Evening Brief – 04.04.23
In recent years, the appetite for the private secondaries market has increased amid a growing list of high-growth private companies. The first half of 2022 saw a record $57bn in secondaries transactions. While uncertainty around valuations caused the market to recede in the second half of 2022, mounting pressure on investors could trigger a wave of deals in 2023.
A PE secondary fund purchases existing interest from primary investors.

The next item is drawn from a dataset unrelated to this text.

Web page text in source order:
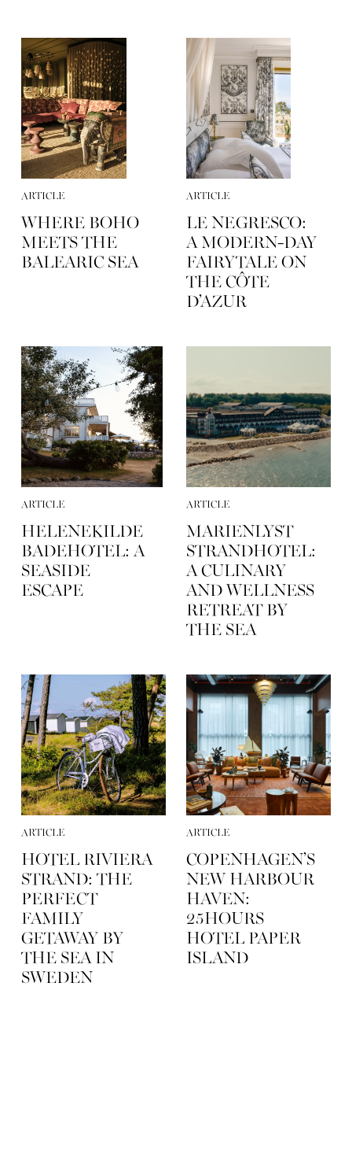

A primary investor or fund may invest in a private company, purchasing a stake in that company, and then sell that interest to a secondary investor at some point in the future.

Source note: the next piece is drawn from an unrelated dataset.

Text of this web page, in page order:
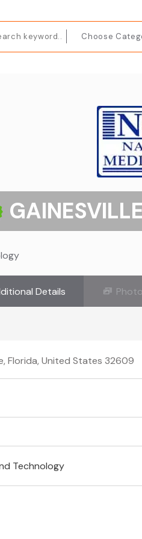
Details
Florida, United States 32609
Technology

Through this process, primary investors gain liquidity, while secondary investors can diversify their portfolios, benefit from shorter durations and faster returns, and invest in an asset that is less correlated with public markets.

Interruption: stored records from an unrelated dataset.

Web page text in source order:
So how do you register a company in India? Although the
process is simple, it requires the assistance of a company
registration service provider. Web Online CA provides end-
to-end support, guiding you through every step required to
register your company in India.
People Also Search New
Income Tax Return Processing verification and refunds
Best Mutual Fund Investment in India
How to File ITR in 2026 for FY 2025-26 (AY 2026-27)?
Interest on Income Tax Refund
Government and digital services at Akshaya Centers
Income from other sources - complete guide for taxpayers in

It’s possible the ingredients are in place for the PE secondaries market to see sizable interest in 2023 given a stockpile of dry powder, a sustained pause in public market exits and investors eager to trade private equity for liquidity.
Adding to the bullish scenario may be the recent proactive government action guaranteeing deposits of failed tech and crypto-friendly banks, further clarity on the path of future monetary policy and cash at its highest levels since COVID.
Blackstone announced a record raise of over $25bn for the world’s largest-ever dedicated private equity secondary fund in January, which crushed the $19bn record set by Ardian in 2020. Will other investors join the possible start of the trend?